From the ‘Species’ menu on the top bar of the FlyBase home page and all report pages, additional information on the Drosophilidae may be accessed. At present there are four items to choose from: ‘Phylogeny’ links to an index of species, each linked to its position in the Drosophilidae phylogenetic tree; ‘Synteny table’ goes to the presentation of syntenic relationships of the chromosomal arms of the 12 sequenced species shown in Figure 2; ‘Drosophilidae’ links to a compilation of color images of species within this family, originally published by the University of Texas at Austin School of Biological Sciences; and ‘Abbreviations’ accesses a list of the four-letter genus–species codes for all species found in FlyBase. The ‘Species’ resources will be updated periodically, as appropriate community resources and data become available.

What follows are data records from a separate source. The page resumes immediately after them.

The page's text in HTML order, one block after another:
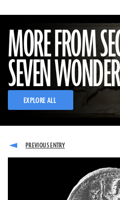
MORE FROM
SEVEN
EXPLORE ALL
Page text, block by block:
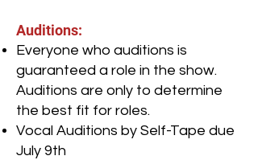
Auditions:
Everyone who auditions is
guaranteed a role in the show.
Auditions are only to determine
the best fit for roles.
Vocal Auditions by Self-Tape due
July 9th
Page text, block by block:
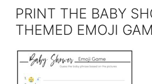
PRINT THE BABY
THEMED EMOJI
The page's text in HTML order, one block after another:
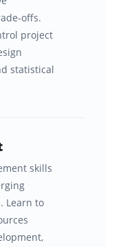
built its
simplify
ECO, and
prep
study
the
into a
offs.
project
statistical
skills
Learn to
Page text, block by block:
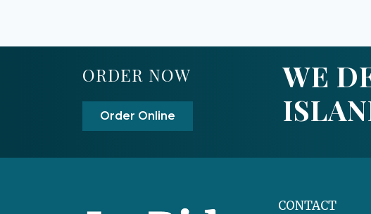
ORDER NOW
Order Online
WE
CONTACT
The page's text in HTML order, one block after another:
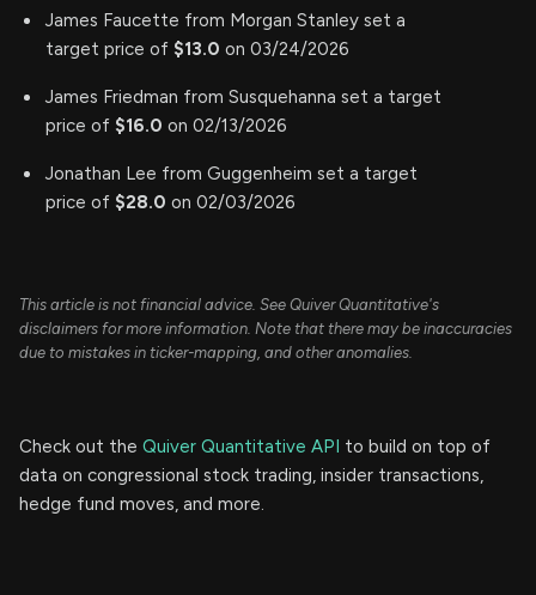
James Faucette from Morgan Stanley set a
target price of $13.0 on 03/24/2026
James Friedman from Susquehanna set a target
price of $16.0 on 02/13/2026
Jonathan Lee from Guggenheim set a target
price of $28.0 on 02/03/2026
This article is not financial advice. See Quiver Quantitative's
disclaimers for more information. Note that there may be inaccuracies
due to mistakes in ticker-mapping, and other anomalies.
Check out the Quiver Quantitative API to build on top of
data on congressional stock trading, insider transactions,
hedge fund moves, and more.
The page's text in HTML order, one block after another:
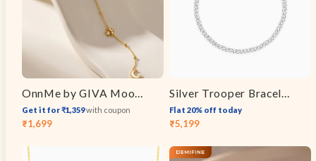
Sale
price
₹1,699
Regular
price
OnnMe by GIVA Moon Signal Gold Plated Y Necklace
Get it for ₹1,359with coupon
Sale
price
₹5,199
Regular
price
Silver Trooper Bracelet For Him
Flat 20% off today
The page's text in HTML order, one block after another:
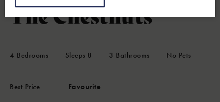
The Chestnuts
4 Bedrooms Sleeps 8 3 Bathrooms No Pets
Best Price Favourite
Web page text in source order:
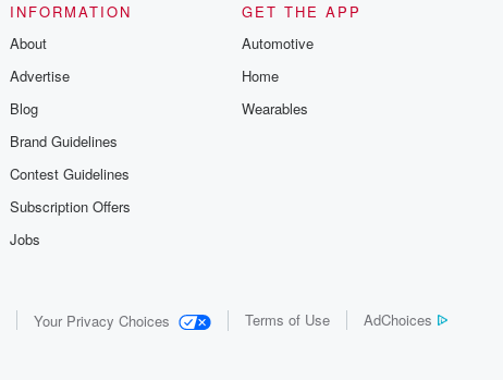
INFORMATION
About
Advertise
Blog
Brand Guidelines
Contest Guidelines
Subscription Offers
Jobs
GET THE APP
Automotive
Home
Wearables
Your Privacy Choices Terms of Use AdChoices
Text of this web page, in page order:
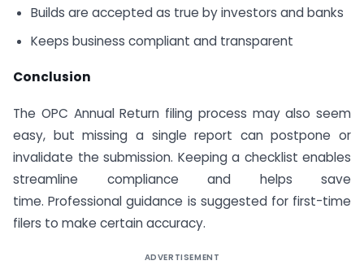
Builds are accepted as true by investors and banks
Keeps business compliant and transparent
Conclusion
The OPC Annual Return filing process may also seem
easy, but missing a single report can postpone or
invalidate the submission. Keeping a checklist enables
streamline compliance and helps save
time. Professional guidance is suggested for first-time
filers to make certain accuracy.
ADVERTISEMENT
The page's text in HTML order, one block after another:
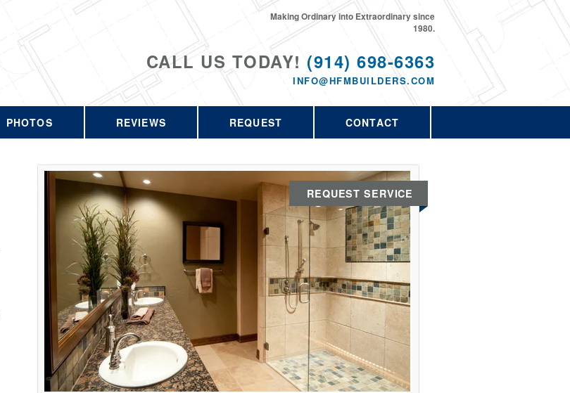
CALL US TODAY! (914) 698-6363
INFO@HFMBUILDERS.COM
Making Ordinary into Extraordinary since
1980.
PHOTOS REVIEWS REQUEST CONTACT
REQUEST SERVICE
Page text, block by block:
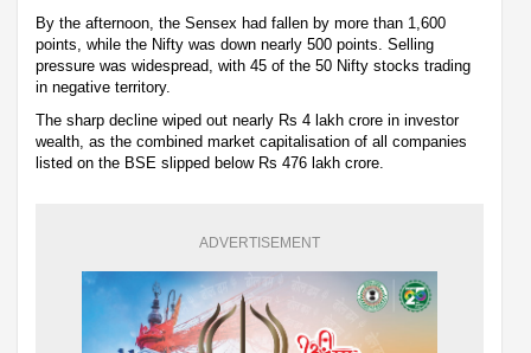
By the afternoon, the Sensex had fallen by more than 1,600
points, while the Nifty was down nearly 500 points. Selling
pressure was widespread, with 45 of the 50 Nifty stocks trading
in negative territory.
The sharp decline wiped out nearly Rs 4 lakh crore in investor
wealth, as the combined market capitalisation of all companies
listed on the BSE slipped below Rs 476 lakh crore.
ADVERTISEMENT
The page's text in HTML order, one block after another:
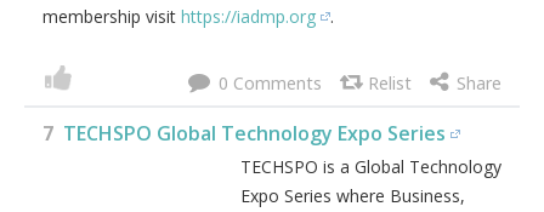
membership visit https://iadmp.org .
0
7 TECHSPO Global Technology Expo Series
TECHSPO is a Global Technology
Expo Series where Business,
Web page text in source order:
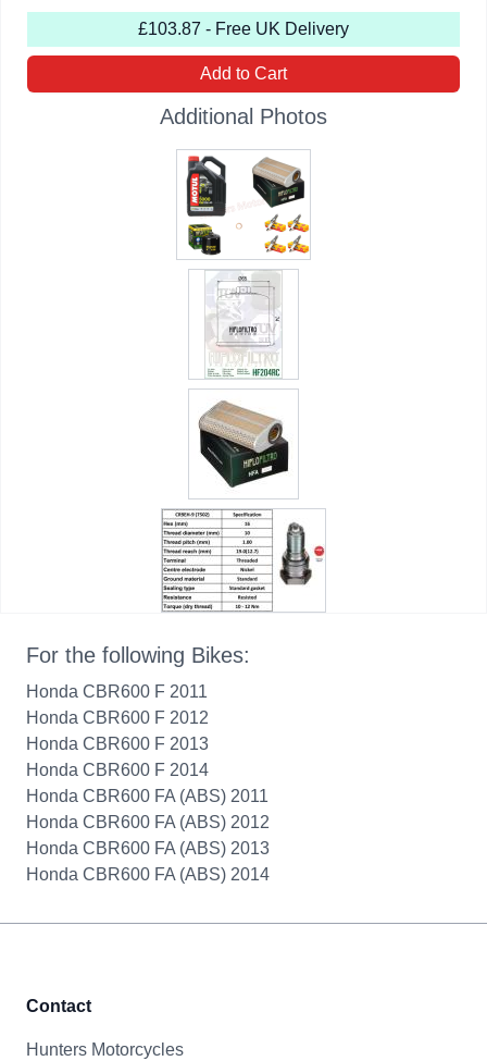
£103.87 - Free UK Delivery
Add to Cart
Additional Photos
For the following Bikes:
Honda CBR600 F 2011
Honda CBR600 F 2012
Honda CBR600 F 2013
Honda CBR600 F 2014
Honda CBR600 FA (ABS) 2011
Honda CBR600 FA (ABS) 2012
Honda CBR600 FA (ABS) 2013
Honda CBR600 FA (ABS) 2014
Contact
Hunters Motorcycles
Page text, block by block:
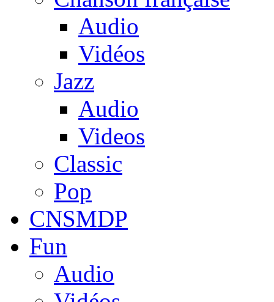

FlyBase continues to curate and present traditional genetic data for all the Drosophilid species. Now, availability and integration of genomic data for 12 well-characterized species provide a powerful resource that will allow the research community to take full advantage of the family Drosophilidae as a model for comparative genomic and phylogenetic analyses.
FlyBase is supported by grant P41 HG00739 from the National Human Genome Research Institute, National Institutes of Health (USA), with additional support from the Medical Research Council (UK) grant G05000293. Funding to pay the Open Access publication charges for this article was provided by the NHGRI FlyBase grant award.
Conflict of interest statement. None declared.